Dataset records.

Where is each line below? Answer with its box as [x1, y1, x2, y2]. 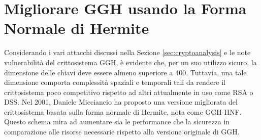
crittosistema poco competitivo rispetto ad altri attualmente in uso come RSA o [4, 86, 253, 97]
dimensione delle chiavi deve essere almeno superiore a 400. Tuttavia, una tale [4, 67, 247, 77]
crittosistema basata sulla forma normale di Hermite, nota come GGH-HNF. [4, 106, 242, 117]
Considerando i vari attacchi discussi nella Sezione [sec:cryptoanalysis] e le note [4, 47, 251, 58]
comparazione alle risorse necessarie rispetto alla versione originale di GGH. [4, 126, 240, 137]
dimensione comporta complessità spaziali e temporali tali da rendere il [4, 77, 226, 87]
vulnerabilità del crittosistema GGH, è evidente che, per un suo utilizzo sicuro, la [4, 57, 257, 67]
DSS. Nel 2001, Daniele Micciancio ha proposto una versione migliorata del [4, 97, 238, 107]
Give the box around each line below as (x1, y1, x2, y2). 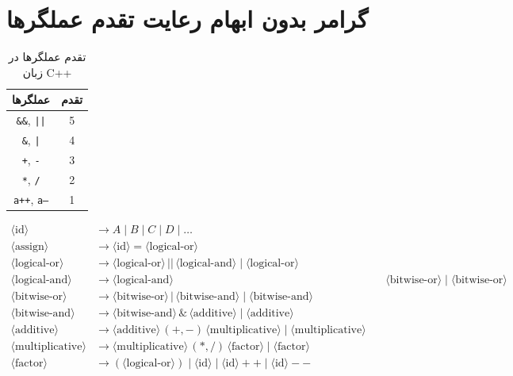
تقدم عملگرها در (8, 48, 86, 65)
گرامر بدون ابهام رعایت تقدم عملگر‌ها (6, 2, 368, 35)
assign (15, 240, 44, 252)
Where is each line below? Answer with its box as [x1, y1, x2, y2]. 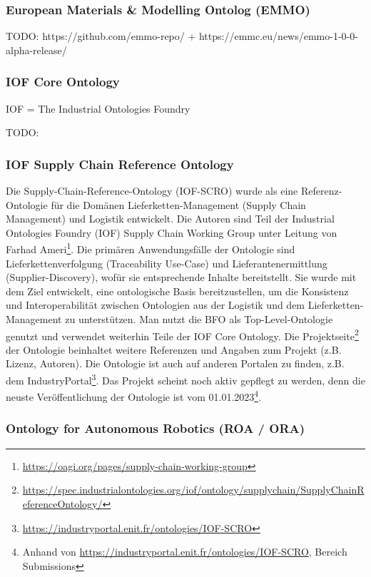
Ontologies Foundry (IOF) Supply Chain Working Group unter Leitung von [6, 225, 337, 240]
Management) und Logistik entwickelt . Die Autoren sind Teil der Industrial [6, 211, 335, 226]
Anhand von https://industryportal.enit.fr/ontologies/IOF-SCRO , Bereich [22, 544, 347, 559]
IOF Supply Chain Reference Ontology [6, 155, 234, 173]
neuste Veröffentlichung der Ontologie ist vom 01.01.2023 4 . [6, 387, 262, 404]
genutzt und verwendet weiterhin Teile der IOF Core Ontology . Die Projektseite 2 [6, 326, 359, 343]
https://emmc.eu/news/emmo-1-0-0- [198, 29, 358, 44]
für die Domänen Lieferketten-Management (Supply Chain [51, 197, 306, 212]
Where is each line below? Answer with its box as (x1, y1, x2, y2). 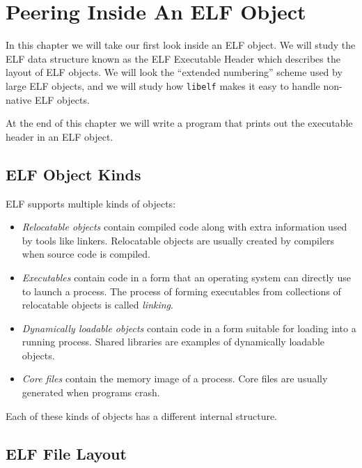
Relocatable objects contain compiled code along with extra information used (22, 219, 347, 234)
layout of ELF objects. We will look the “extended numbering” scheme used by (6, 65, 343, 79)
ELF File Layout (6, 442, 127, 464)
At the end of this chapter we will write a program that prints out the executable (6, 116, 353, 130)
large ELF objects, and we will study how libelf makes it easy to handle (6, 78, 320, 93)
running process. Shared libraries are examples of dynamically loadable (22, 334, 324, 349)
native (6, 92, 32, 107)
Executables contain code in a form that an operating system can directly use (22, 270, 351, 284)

...

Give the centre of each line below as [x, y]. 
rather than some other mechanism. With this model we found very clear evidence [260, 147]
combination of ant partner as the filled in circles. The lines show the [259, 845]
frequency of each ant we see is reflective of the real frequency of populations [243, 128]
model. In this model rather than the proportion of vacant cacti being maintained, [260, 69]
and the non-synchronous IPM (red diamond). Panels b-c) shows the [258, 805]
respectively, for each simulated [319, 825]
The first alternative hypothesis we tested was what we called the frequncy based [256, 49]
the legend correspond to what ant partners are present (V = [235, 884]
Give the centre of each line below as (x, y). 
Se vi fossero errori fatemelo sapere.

Work to be completed. When a line of the entries above contains the word "this", include it in a tally, then give that tally alone.

Solved exercise. 3